### Your assignment
Could you work out the number of lines in the listing that include the word "Civil" and reply with that figure alone?

### Material shown
※ ※ ※

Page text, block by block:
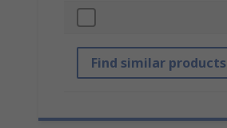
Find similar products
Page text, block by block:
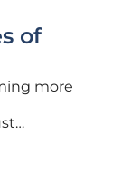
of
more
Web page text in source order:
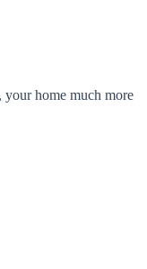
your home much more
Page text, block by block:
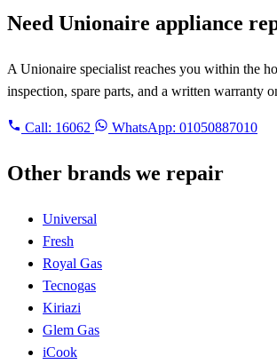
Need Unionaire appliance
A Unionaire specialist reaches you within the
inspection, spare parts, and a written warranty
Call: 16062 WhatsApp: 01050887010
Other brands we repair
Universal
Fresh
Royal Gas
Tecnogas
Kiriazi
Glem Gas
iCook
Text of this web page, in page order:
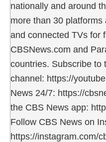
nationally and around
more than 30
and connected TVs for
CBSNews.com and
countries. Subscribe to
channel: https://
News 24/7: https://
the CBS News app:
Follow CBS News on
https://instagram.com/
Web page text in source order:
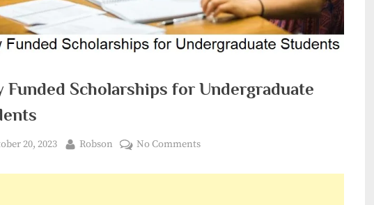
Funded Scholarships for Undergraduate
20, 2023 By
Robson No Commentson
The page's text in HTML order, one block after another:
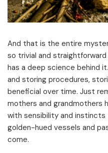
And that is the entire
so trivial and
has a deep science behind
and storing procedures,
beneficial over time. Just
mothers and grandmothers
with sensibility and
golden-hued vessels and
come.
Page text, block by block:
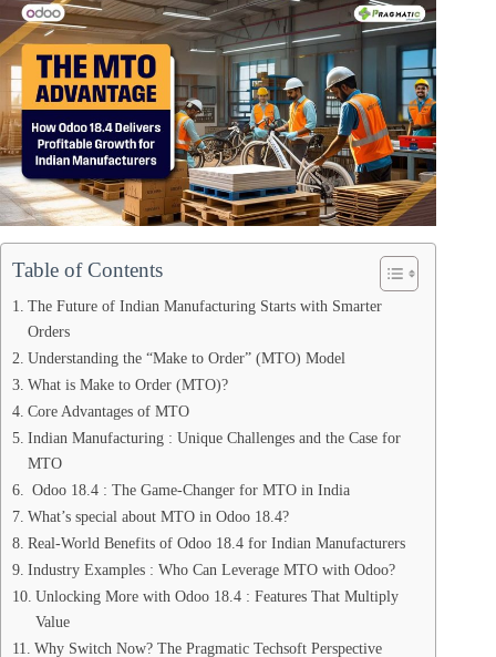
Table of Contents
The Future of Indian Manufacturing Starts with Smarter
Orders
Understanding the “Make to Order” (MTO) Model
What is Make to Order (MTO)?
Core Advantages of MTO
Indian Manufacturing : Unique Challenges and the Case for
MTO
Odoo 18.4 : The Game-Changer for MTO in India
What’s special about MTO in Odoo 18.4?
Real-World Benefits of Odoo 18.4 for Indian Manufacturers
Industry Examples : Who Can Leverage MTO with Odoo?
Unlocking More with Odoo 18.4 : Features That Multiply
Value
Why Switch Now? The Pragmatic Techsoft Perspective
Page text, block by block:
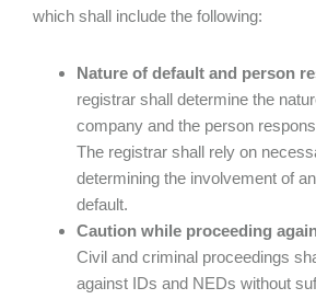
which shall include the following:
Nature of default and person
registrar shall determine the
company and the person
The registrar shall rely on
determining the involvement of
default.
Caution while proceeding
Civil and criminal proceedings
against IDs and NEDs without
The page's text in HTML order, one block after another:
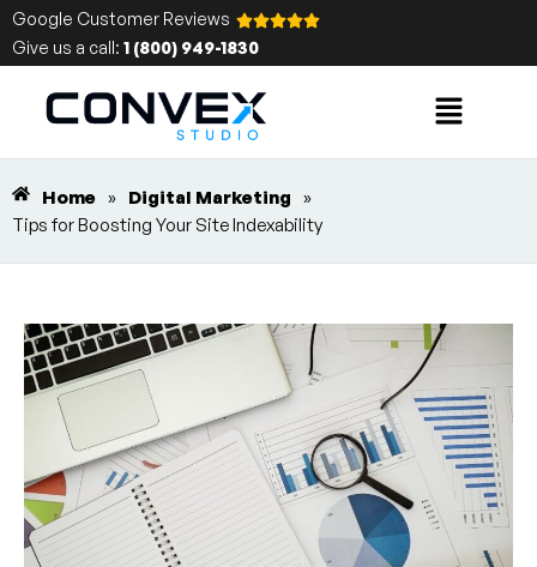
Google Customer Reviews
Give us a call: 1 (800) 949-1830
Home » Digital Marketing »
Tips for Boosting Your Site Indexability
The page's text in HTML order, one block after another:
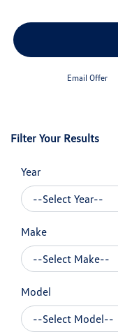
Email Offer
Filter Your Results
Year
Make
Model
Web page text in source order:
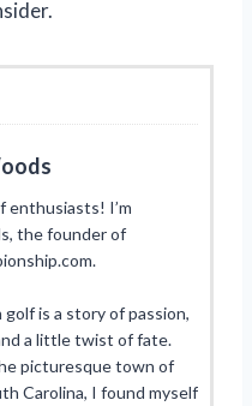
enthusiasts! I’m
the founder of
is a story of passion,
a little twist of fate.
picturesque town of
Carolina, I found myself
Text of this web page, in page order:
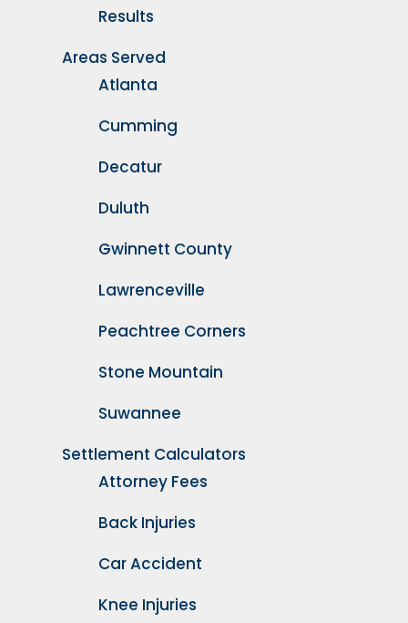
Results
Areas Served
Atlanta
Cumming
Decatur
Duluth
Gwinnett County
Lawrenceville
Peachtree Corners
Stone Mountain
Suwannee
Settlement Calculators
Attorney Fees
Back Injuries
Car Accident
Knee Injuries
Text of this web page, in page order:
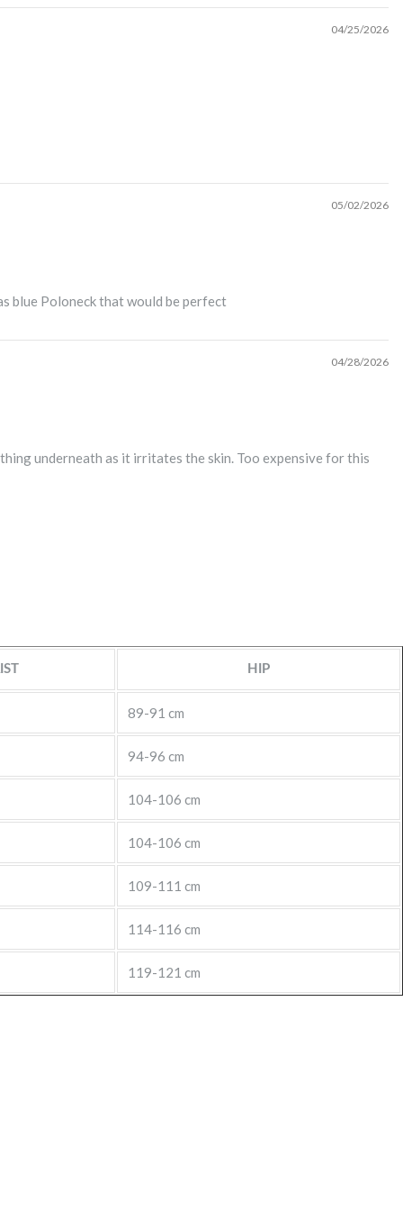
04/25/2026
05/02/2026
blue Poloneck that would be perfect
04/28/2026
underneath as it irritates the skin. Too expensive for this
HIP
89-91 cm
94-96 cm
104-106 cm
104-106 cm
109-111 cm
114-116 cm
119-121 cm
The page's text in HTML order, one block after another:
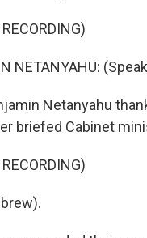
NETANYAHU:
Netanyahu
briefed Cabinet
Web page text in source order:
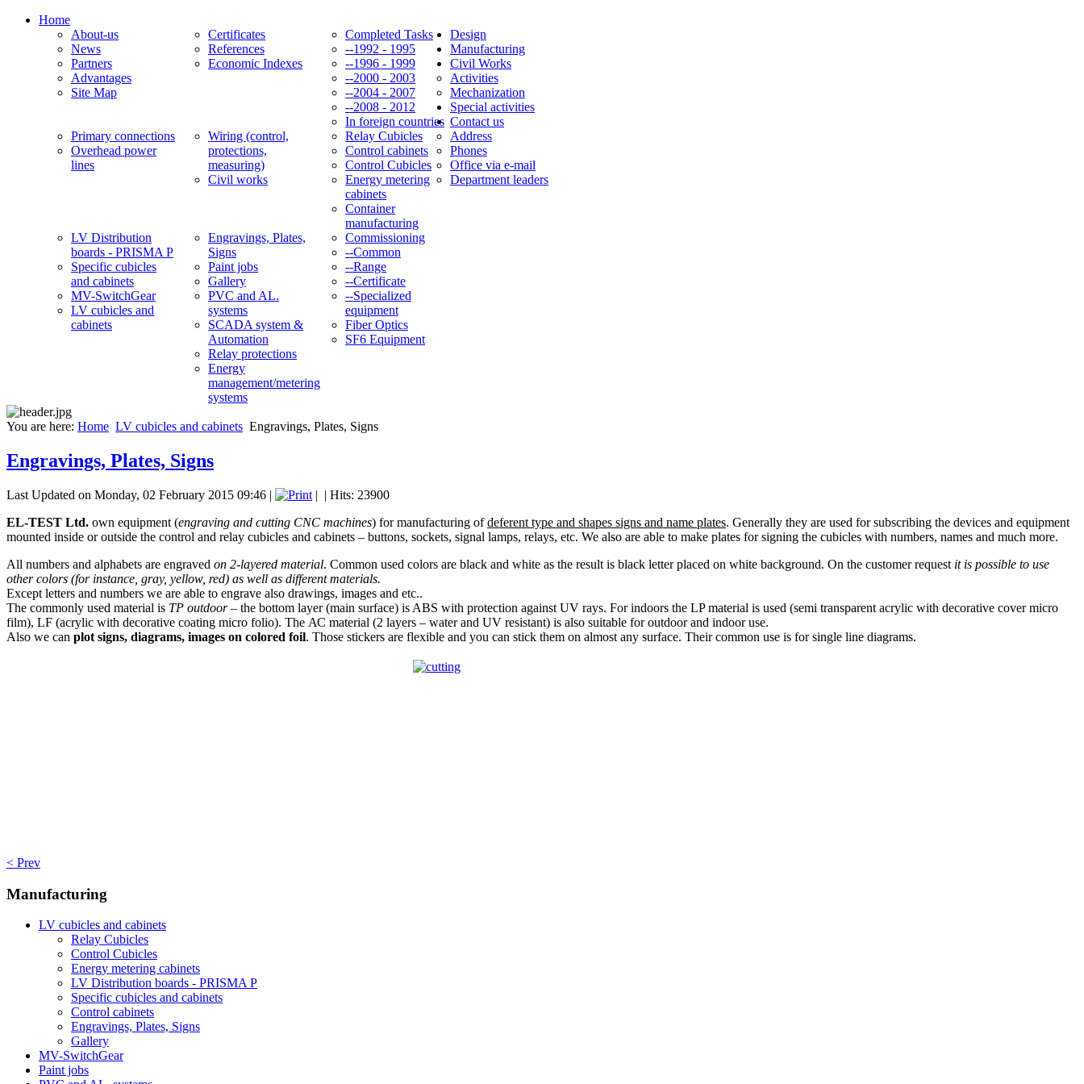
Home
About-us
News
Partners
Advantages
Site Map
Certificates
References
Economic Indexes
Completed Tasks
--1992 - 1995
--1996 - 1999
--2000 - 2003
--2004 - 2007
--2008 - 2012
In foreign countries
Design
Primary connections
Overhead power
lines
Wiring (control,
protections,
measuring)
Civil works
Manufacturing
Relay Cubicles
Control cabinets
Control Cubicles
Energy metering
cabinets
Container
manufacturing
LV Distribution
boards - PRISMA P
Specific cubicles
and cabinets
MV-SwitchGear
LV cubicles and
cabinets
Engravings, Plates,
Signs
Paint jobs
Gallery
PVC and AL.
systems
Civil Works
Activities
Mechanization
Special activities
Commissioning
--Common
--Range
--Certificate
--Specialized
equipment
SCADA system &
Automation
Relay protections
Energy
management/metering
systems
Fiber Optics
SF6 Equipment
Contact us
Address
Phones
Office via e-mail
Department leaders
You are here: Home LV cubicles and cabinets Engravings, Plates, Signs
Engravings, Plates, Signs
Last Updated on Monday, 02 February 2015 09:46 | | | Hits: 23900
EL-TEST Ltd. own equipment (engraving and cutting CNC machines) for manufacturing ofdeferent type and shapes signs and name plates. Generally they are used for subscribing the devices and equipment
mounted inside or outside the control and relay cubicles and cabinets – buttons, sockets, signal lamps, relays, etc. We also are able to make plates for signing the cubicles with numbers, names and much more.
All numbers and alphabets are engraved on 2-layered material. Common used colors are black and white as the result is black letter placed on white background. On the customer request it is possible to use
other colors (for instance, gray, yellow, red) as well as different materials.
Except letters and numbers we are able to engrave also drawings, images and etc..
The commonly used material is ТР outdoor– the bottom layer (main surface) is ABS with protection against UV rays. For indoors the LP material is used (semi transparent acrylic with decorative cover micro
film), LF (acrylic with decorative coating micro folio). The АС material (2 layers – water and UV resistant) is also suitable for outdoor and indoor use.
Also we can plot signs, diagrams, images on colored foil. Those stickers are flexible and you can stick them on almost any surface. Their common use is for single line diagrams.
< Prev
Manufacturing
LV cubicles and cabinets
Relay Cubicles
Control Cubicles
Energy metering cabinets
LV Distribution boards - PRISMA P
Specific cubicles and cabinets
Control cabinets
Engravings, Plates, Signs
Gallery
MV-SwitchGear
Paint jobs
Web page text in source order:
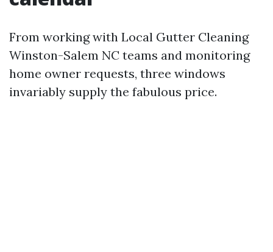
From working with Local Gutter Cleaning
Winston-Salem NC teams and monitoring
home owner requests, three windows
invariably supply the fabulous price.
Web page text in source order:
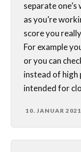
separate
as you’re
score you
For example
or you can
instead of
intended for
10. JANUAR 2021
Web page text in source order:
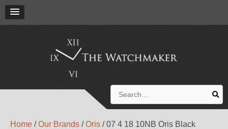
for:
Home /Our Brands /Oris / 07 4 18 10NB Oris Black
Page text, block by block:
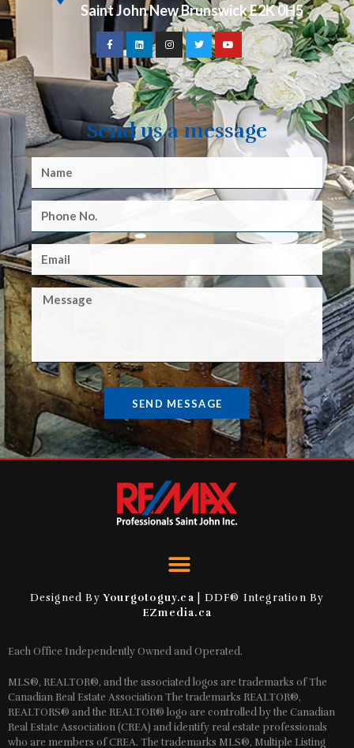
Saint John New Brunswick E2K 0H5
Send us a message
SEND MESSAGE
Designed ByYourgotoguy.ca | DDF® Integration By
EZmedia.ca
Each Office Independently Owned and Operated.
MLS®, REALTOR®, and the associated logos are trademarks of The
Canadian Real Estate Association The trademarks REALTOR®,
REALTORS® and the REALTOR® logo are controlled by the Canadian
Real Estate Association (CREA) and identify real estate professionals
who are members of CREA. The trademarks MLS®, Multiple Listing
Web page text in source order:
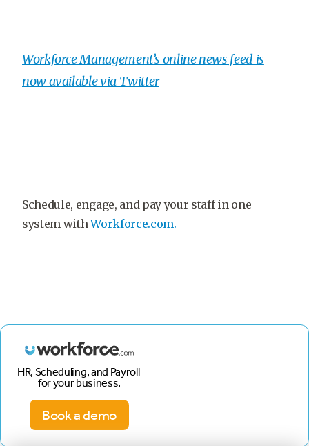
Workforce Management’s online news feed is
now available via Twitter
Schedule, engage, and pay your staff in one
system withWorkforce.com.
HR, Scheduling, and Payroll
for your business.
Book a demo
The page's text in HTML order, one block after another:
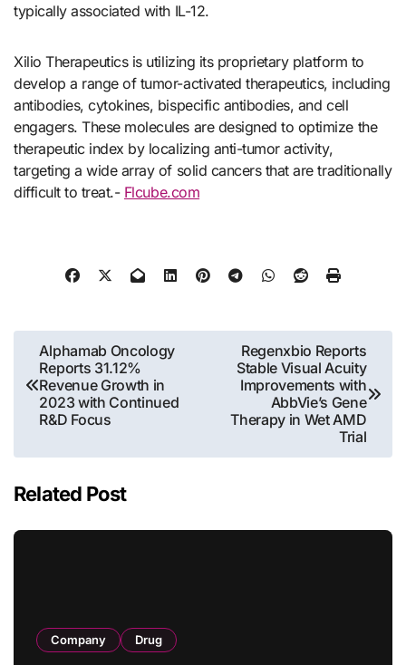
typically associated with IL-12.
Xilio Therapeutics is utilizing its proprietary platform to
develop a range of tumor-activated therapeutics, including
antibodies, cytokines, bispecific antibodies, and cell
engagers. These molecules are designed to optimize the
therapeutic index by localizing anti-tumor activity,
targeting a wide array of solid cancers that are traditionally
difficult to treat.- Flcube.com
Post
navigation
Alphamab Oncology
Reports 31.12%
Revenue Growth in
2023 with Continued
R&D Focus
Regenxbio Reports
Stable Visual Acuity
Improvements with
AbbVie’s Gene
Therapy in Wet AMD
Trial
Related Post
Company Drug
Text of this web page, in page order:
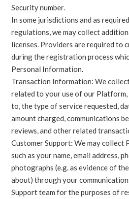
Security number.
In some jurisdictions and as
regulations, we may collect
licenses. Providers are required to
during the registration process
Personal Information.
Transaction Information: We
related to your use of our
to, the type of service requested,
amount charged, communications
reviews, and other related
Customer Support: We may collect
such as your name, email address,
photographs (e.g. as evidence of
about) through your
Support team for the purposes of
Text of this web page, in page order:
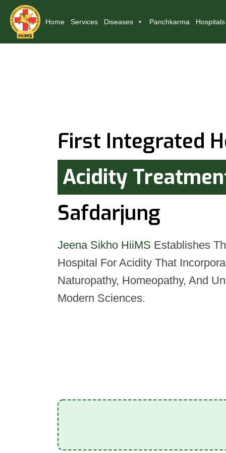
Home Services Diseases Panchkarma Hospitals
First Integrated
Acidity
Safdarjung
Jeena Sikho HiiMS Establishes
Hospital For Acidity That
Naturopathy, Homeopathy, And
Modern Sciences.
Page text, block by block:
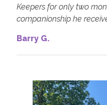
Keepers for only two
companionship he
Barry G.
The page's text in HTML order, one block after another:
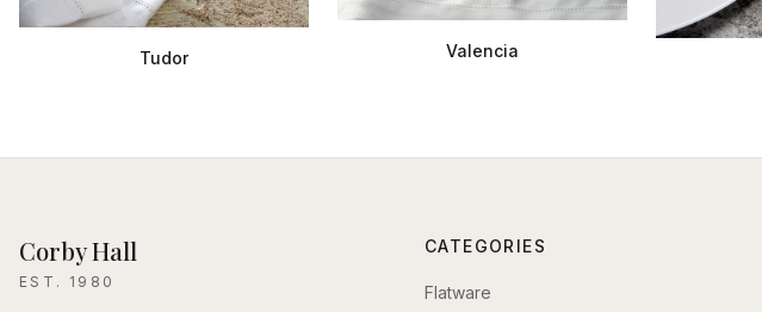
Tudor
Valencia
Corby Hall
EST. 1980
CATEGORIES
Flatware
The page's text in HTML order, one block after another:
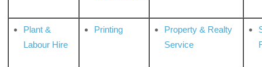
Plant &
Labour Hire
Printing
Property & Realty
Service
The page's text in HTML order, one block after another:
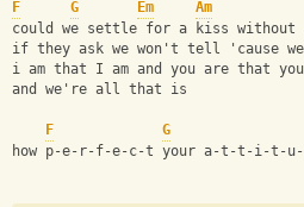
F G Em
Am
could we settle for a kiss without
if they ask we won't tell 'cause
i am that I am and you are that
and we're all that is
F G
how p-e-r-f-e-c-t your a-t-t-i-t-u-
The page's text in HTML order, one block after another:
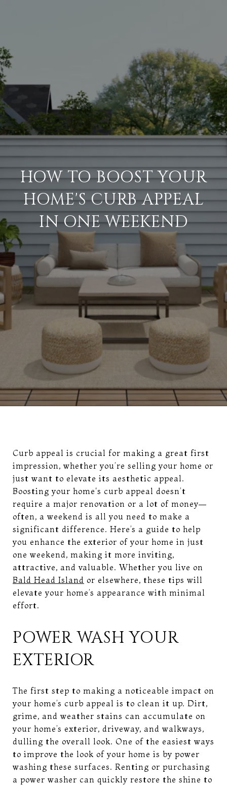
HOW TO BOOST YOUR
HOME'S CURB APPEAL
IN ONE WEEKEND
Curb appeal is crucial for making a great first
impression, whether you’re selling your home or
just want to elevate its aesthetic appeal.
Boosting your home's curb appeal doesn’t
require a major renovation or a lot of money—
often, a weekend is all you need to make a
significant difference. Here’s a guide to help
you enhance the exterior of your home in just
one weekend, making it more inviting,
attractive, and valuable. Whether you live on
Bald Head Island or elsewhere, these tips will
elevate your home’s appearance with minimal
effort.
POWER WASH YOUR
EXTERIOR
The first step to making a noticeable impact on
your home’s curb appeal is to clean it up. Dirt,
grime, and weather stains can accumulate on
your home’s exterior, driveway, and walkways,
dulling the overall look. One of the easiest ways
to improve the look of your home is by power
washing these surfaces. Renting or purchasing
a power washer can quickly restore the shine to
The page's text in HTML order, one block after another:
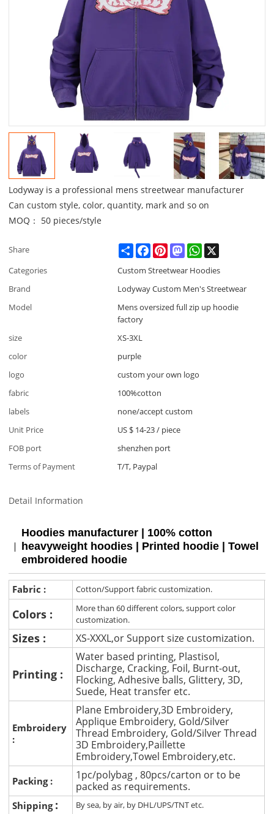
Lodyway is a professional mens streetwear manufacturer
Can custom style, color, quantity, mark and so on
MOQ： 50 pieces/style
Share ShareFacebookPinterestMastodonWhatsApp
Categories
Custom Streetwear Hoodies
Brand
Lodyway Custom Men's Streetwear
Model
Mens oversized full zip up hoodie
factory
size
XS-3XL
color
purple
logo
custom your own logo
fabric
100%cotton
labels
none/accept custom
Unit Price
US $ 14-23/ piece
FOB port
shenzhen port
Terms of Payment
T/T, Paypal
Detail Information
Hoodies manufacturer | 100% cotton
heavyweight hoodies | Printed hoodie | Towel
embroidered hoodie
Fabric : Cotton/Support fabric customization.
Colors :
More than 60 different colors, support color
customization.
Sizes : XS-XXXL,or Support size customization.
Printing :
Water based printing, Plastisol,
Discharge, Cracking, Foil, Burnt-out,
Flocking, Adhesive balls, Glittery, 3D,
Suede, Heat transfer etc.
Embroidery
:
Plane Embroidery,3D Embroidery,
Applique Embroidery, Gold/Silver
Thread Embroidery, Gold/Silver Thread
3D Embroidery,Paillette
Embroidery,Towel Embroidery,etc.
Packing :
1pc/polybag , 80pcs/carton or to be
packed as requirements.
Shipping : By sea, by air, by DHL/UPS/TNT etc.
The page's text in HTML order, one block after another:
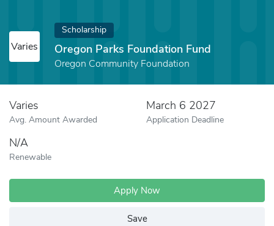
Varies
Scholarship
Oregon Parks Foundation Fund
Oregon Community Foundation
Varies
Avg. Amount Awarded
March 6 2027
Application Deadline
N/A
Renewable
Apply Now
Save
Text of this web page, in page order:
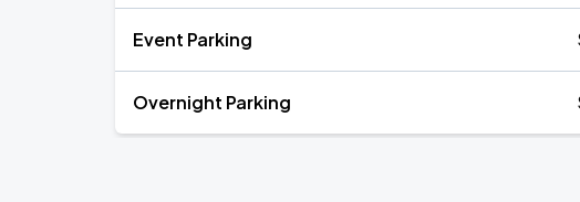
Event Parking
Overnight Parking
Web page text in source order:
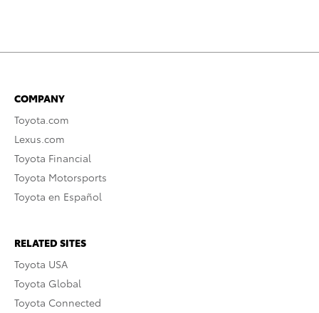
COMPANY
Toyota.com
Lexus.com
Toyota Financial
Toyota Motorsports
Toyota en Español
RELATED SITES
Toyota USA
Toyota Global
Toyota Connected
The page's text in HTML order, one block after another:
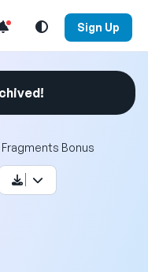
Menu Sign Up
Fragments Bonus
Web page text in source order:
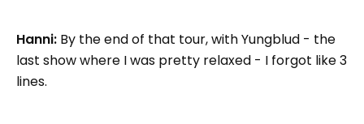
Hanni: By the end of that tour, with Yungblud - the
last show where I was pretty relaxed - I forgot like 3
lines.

※ ※ ※

### Solution for this task
3